Ralph Emerson McGill (February 5, 1898 – February 3, 1969) was an American journalist, best known as an anti-segregationist editor and publisher of the Atlanta Constitution newspaper. He was a member of the Peabody Awards Board of Jurors, serving from 1945 to 1968. He won a Pulitzer Prize for editorial writing in 1959.

McGill was born February 5, 1898, near Soddy-Daisy, Tennessee. He attended school at The McCallie School in Chattanooga, Tennessee. After high school, he attended Vanderbilt University in Nashville, Tennessee, but did not graduate because he was suspended his senior year for writing an article in the student newspaper critical of the school's administration. McGill served in the Marine Corps during World War I.

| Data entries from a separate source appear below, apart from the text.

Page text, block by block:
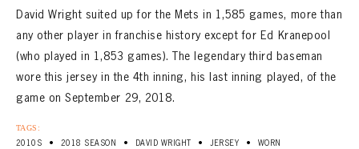
David Wright suited up for the Mets in 1,585 games, more than
any other player in franchise history except for Ed Kranepool
(who played in 1,853 games). The legendary third baseman
wore this jersey in the 4th inning, his last inning played, of the
game on September 29, 2018.
TAGS:
2010S • 2018 SEASON • DAVID WRIGHT • JERSEY • WORN
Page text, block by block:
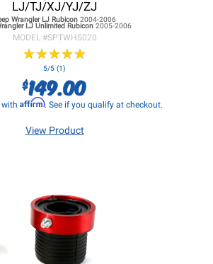
LJ/TJ/XJ/YJ/ZJ
Wrangler LJRubicon 2004-2006
LJ Unlimited Rubicon 2005-2006
MODEL #SPTWHS020
★★★★★
★★★★★
5/5 (1)
$149.00
with Affirm. See if you qualify at checkout.
View Product
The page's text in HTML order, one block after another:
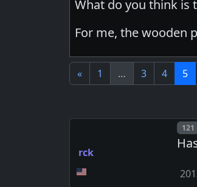
What do you think is
For me, the wooden
« 1 … 3 4 5
rck
121

After the war, McGill got a job working for the sports department of the Nashville Banner and soon worked his way up to sports editor. In 1929, he moved to Atlanta, Georgia to become the assistant sports editor of The Atlanta Constitution. Wanting to move from sports to more serious news, he got an assignment to cover the first Cuban Revolt in 1933. He also applied for and was granted a Rosenwald Fellowship in 1938, which allowed him to cover the Nazi takeover of Austria in 1938. These articles earned him a spot as executive editor of the Constitution, which he used to highlight the effects of segregation. In response, many angry readers sent threats and letters to McGill. Some acted on the threats and burned crosses at night on his front lawn, fired bullets into the windows of his home and left crude bombs in his mailbox.